Un’altra storia avvincente – narrata in un documentario di Oliver Stone, Citizenfour, che ottiene nel 2016 il Premio Oscar – è quella di Edward Snowden, un dipendente dell’americana NSA (National security agency) che nel gennaio del 2011 rivela a Laura Poitras, una giornalista americana specializzata in documentari, la politica di spionaggio sistematico operata dalla Cia su governi e personalità di tutto il mondo. I documenti sono mostrati a Glenn Greenwald, collaboratore del quotidiano inglese «The Guardian» e pubblicati sul giornale e su WikiLeaks. Denunciato negli Stati Uniti, Snowden ripara in Russia dove ottiene, con gli anni, un permesso di dimora legale e dove vive tuttora. In patria è accusato di spionaggio e rischia trent’anni di carcere.

Il mondo dell’informazione ha capito che la diffusione universale di un prodotto sul web lo rende praticamente invincibile. Si sono così formate catene di media importanti che mettono risorse in comune per la ricerca su un argomento che può sfociare in una pubblica denuncia. La base operativa di una di queste, il Consorzio internazionale dei giornalisti investigativi, è in America. Il Consorzio ha pubblicato in particolare i «Panama Papers» sul mondo dell’evasione fiscale. Al gruppo investigativo partecipa per la Svizzera una redazione «ad hoc» di Tamedia, editrice del «Tages-Anzeiger». Ogni testata coinvolta decide liberamente se utilizzare i dati raccolti.

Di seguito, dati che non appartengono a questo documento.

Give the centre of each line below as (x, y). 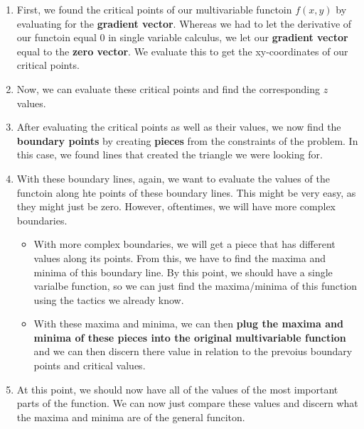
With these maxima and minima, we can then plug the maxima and (188, 324)
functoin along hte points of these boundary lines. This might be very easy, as (186, 192)
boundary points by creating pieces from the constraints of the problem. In (187, 140)
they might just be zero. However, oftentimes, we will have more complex (176, 206)
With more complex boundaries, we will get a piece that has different (184, 244)
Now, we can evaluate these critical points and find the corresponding (168, 88)
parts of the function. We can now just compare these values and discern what (187, 403)
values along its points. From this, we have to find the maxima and (180, 257)
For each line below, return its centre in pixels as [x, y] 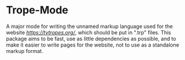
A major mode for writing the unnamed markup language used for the [90, 26]
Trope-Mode [37, 10]
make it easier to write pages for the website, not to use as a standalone [93, 45]
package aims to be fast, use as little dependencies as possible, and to [91, 38]
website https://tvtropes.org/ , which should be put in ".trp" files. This [88, 32]
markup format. [25, 51]
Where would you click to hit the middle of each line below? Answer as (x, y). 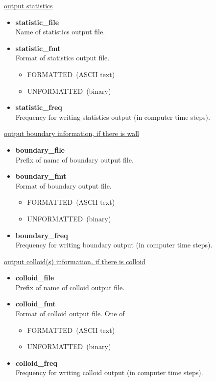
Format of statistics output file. (62, 58)
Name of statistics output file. (60, 32)
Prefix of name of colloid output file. (70, 287)
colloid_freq (36, 363)
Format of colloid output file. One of (70, 313)
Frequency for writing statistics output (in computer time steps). (113, 117)
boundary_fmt (41, 176)
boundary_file (40, 150)
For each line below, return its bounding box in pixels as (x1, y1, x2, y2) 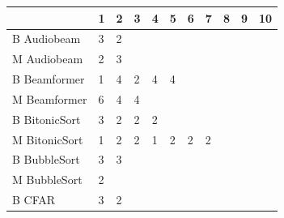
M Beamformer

Dati che emergono anche grazie a whistleblower, in italiano «segnalatori di illeciti» o «informatori». Per grandi temi si mettono in circolo grandi risorse, il caso più importante riguarda certamente gli evasori d’imposta a livello planetario, affidato a un consorzio internazionale appunto, ma infiniti sono i casi di storture e ingiustizie che stimolano la coscienza del cittadino a denunciare il malfatto. In Svizzera la legge protegge i denunziatori di abusi commessi nell’ambito delle società pubbliche, il privato rimane il santuario della segretezza. E la tendenza è al negativo, come dimostra la decisione del Consiglio nazionale che estende la possibilità del sequestro preventivo di un servizio giornalistico.